SECTION 4: INSURANCE; The Corporation shall have the power to purchase and maintain insurance on behalf of any person who is or was a Director, Officer, employee or other agent of the Corporation against any liability incurred by him/her in any such capacity, or arising out of his/her status as such, whether or not the Corporation would have the power to indemnify him/her against such liability.
ARTICLE IX DISSOLUTION
Section 1: DISSOLUTION, DISTRIBUTION OF ASSETS: Upon dissolution of the Corporation, after payment of all debts and liabilities of the Corporation, all assets shall be expended for or applied to the purposes of the Corporation or shall be distributed to one or more organizations exempt under 501(c)(3) of the Internal Revenue Code, or the corresponding section of any future federal tax code, whose purpose and mission fulfill as nearly as possible the purpose of this Corporation, as the Board of Directors shall determine; provided that no such distribution shall be in any manner inconsistent with the laws of the State of New Hampshire. Any such assets not so disposed of shall be disposed of by a Court of competent jurisdiction of the county in which the principal office of the Corporation is then located, exclusively for such purposes or to such organization or organizations as said Court shall determine, which are organized and operated exclusively for purposes exempt under section 501(c)(3), or the corresponding section of any future federal tax code. No part of the net earnings of the Corporation shall inure to the benefit of, or be distributable to its members, trustees, officers or other private persons, except that the Corporation shall be authorized and empowered to pay reasonable compensation for services rendered and to make payments and distributions in furtherance of the purposes set forth in Article I above.

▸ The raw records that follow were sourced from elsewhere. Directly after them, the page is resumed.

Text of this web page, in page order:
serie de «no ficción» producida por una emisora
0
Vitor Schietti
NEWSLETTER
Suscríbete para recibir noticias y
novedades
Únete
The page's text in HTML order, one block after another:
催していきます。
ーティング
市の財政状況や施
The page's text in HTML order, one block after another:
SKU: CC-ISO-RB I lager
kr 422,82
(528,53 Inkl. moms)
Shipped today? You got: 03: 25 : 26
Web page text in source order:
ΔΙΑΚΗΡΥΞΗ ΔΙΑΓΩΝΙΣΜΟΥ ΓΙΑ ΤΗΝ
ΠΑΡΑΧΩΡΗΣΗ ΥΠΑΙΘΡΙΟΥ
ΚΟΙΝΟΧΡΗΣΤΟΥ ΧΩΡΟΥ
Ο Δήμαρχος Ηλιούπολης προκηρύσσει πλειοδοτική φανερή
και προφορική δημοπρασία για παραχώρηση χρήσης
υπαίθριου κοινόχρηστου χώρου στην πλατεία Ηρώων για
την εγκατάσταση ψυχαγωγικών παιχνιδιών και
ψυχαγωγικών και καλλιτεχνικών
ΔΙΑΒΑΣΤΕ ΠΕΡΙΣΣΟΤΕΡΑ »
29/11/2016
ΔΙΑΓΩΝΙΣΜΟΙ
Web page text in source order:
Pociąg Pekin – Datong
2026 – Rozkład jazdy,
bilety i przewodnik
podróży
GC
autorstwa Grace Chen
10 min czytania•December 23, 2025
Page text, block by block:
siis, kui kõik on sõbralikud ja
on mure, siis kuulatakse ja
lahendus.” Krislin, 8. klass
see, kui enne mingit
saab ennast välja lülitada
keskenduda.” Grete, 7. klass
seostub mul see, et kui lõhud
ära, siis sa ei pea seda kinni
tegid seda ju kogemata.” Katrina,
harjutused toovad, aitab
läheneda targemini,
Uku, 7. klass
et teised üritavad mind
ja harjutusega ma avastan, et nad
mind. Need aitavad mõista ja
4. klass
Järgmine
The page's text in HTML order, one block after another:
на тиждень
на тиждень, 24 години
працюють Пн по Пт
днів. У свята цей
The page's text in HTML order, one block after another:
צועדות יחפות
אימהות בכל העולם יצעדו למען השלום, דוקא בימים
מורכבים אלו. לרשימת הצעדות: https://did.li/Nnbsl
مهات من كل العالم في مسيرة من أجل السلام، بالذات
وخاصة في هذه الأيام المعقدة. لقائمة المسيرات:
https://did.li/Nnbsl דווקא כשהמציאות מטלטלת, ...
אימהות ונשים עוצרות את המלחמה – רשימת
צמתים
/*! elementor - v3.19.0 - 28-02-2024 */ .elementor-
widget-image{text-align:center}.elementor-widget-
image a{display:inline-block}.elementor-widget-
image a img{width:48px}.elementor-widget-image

ARTICLE X PARLIAMENTARY PROCEDURE
All proceedings of this organization shall be governed by Robert’s Rules of Order, as revised, to the extent that they do not conflict with these bylaws or the laws of the State of New Hampshire.
ARTICLE XI AMENDMENT OF BYLAWS
Section 1: AMENDMENT: These bylaws may be amended by the Board of Directors, after notice, at any regular or special meeting duly called therefore. Amendment will be effective upon the vote of three-fourths of the Directors.